The development of platinum alloys for jewellery applications by considering both the conventional and the advanced manufacturing techniques-review paper

¹ Department of Materials science and Metallurgical Engineering, University of Pretoria, Gauteng, South Africa
² Advanced Materials Division, MINTEK, Randburg, Gauteng, South Africa

Abstract

The thermophysical properties of platinum (Pt) and its alloys are key when deciding on jewellery fabrication or manufacturing techniques. They include the platinum alloys’ density, viscosity, melting point, thermal conductivity, reflectivity and surface tension as they directly impact traditional manufacturing practices compared to gold (Au) and silver (Ag). This review aims to assess the thermophysical properties of Pt and its alloys by considering their castability, printability and resulting physical and mechanical properties during jewellery platinum alloy development.
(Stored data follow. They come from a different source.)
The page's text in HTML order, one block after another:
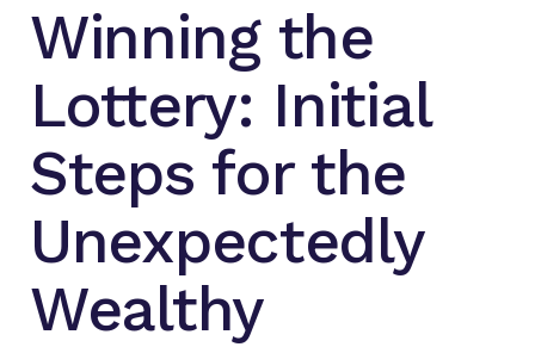
Winning the
Lottery: Initial
Steps for the
Unexpectedly
Wealthy
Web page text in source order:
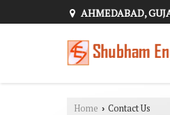
AHMEDABAD,
Home › Contact Us
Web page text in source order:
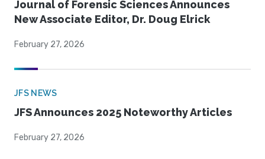
Journal of Forensic Sciences Announces
New Associate Editor, Dr. Doug Elrick
February 27, 2026
JFS NEWS
JFS Announces 2025 Noteworthy Articles
February 27, 2026
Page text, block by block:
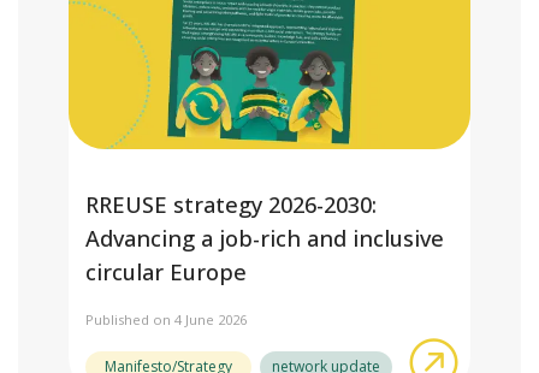
RREUSE strategy 2026-2030:
Advancing a job-rich and inclusive
circular Europe
Published on 4 June 2026
Manifesto/Strategy network update
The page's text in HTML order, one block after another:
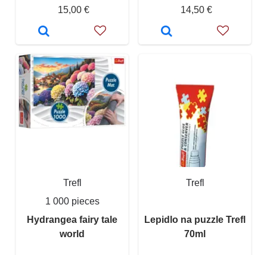
15,00 € 14,50 €
Trefl
1 000 pieces
Hydrangea fairy tale
world
Trefl
Lepidlo na puzzle Trefl
70ml
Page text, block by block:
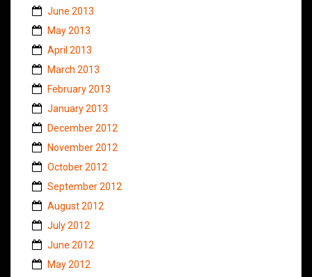
June 2013
May 2013
April 2013
March 2013
February 2013
January 2013
December 2012
November 2012
October 2012
September 2012
August 2012
July 2012
June 2012
May 2012
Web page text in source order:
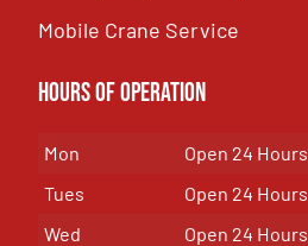
Mobile Crane Service
Hours of OPeration
Mon
Open 24 Hours
Tues
Open 24 Hours
Wed
Open 24 Hours
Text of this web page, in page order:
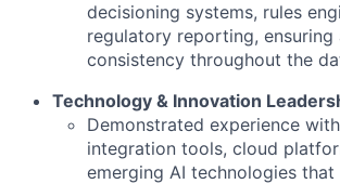
decisioning systems, rules
regulatory reporting, ensuring
consistency throughout the
Technology & Innovation
Demonstrated experience
integration tools, cloud
emerging AI technologies
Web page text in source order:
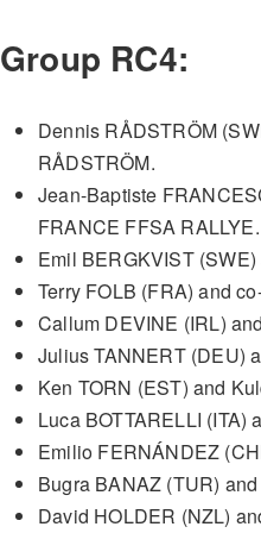
Group RC4:
Dennis RÅDSTRÖM
RÅDSTRÖM.
Jean-Baptiste
FRANCE FFSA RALLYE.
Emil BERGKVIST
Terry FOLB (FRA) and
Callum DEVINE (IRL)
Julius TANNERT (DEU)
Ken TORN (EST) and
Luca BOTTARELLI (ITA)
Emilio FERNÁNDEZ
Bugra BANAZ (TUR)
David HOLDER (NZL)
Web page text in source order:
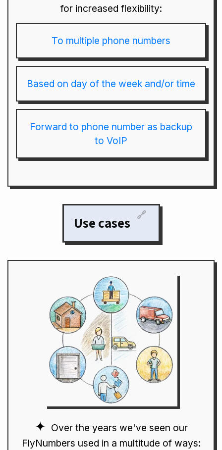
for increased flexibility:
To multiple phone numbers
Based on day of the week and/or time
Forward to phone number as backup
to VoIP
Use cases 🔗
Over the years we've seen our
FlyNumbers used in a multitude of ways:
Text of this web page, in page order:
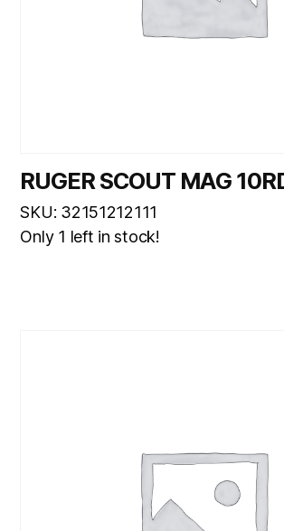
RUGER SCOUT MAG
SKU: 32151212111
Only 1 left in stock!
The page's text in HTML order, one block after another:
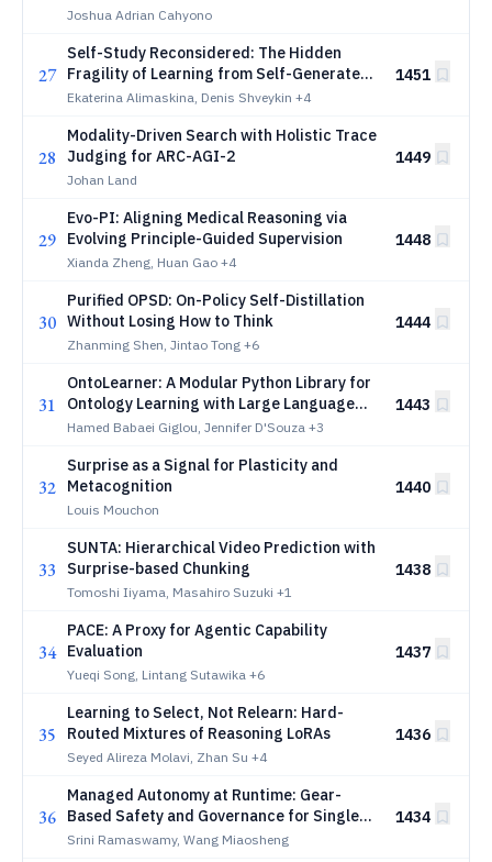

The alloying elements of interest include copper (Cu), iron (Fe), germanium (Ge), tungsten (W), manganese (Mn), vanadium (V), ruthenium (Ru), rhodium (Rh), iridium (Ir), tantalum (Ta), and titanium (Ti) and their influence on the Pt properties will also be evaluated. The review attempts to define which Pt alloys should perform best, particularly concerning the production methods such as the investment casting technique and 3D metal printing i.e. additive manufacturing technique typical of Laser Beam Powder Bed Fusion (LB-PBF).